About this exercise:
Each record must be written out again exactly. Skip any picture it contains.

Records for this exercise:
******************************

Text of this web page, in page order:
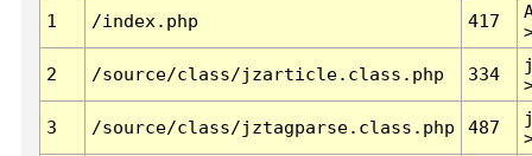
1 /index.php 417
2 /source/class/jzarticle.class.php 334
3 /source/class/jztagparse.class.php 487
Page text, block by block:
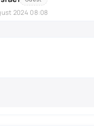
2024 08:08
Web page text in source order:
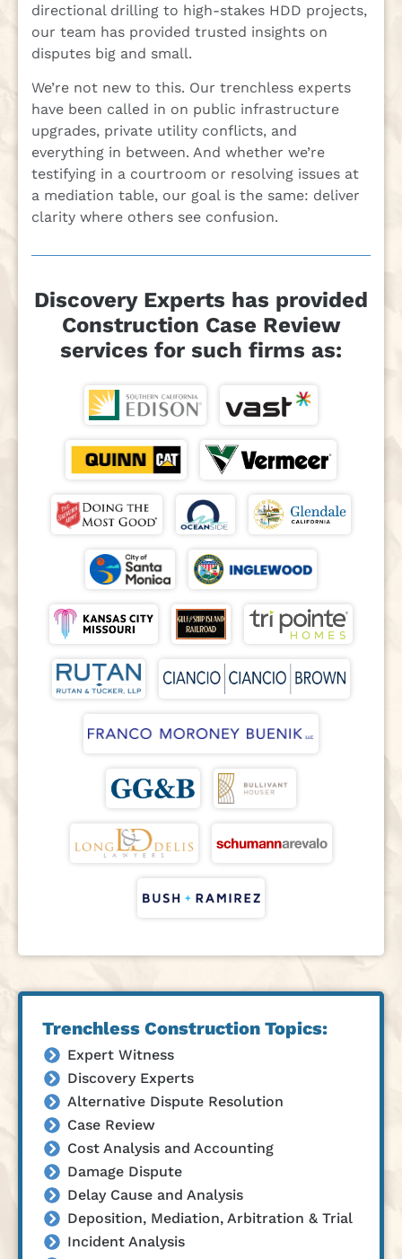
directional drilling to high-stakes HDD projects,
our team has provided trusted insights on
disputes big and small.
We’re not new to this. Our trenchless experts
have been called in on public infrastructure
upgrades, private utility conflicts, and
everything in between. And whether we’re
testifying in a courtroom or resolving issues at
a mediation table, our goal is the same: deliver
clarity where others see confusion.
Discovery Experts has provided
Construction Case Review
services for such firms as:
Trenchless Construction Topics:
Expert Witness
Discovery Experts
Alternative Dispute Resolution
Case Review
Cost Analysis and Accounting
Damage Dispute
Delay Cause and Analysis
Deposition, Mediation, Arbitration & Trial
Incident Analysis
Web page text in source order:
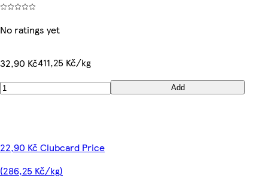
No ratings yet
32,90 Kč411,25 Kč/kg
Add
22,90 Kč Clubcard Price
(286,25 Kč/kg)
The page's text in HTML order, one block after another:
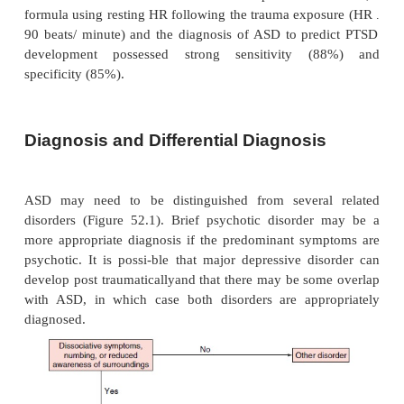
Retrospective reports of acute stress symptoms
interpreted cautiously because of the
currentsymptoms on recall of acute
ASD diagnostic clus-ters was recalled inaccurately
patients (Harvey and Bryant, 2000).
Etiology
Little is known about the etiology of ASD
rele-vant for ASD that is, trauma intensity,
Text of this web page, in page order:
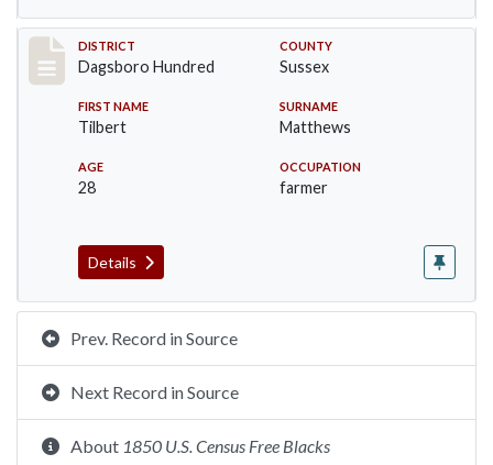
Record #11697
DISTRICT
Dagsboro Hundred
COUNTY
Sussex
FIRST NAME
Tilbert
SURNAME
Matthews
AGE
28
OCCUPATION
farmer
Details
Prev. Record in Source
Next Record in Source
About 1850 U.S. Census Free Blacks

******************************

Response box:
Text of this web page, in page order:
1 /index.php 417
2 /source/class/jzarticle.class.php 334
3 /source/class/jztagparse.class.php 487
Page text, block by block:
2024 08:08
Web page text in source order:
directional drilling to high-stakes HDD projects,
our team has provided trusted insights on
disputes big and small.
We’re not new to this. Our trenchless experts
have been called in on public infrastructure
upgrades, private utility conflicts, and
everything in between. And whether we’re
testifying in a courtroom or resolving issues at
a mediation table, our goal is the same: deliver
clarity where others see confusion.
Discovery Experts has provided
Construction Case Review
services for such firms as:
Trenchless Construction Topics:
Expert Witness
Discovery Experts
Alternative Dispute Resolution
Case Review
Cost Analysis and Accounting
Damage Dispute
Delay Cause and Analysis
Deposition, Mediation, Arbitration & Trial
Incident Analysis
Web page text in source order:
No ratings yet
32,90 Kč411,25 Kč/kg
Add
22,90 Kč Clubcard Price
(286,25 Kč/kg)
The page's text in HTML order, one block after another:
Retrospective reports of acute stress symptoms
interpreted cautiously because of the
currentsymptoms on recall of acute
ASD diagnostic clus-ters was recalled inaccurately
patients (Harvey and Bryant, 2000).
Etiology
Little is known about the etiology of ASD
rele-vant for ASD that is, trauma intensity,
Text of this web page, in page order:
Record #11697
DISTRICT
Dagsboro Hundred
COUNTY
Sussex
FIRST NAME
Tilbert
SURNAME
Matthews
AGE
28
OCCUPATION
farmer
Details
Prev. Record in Source
Next Record in Source
About 1850 U.S. Census Free Blacks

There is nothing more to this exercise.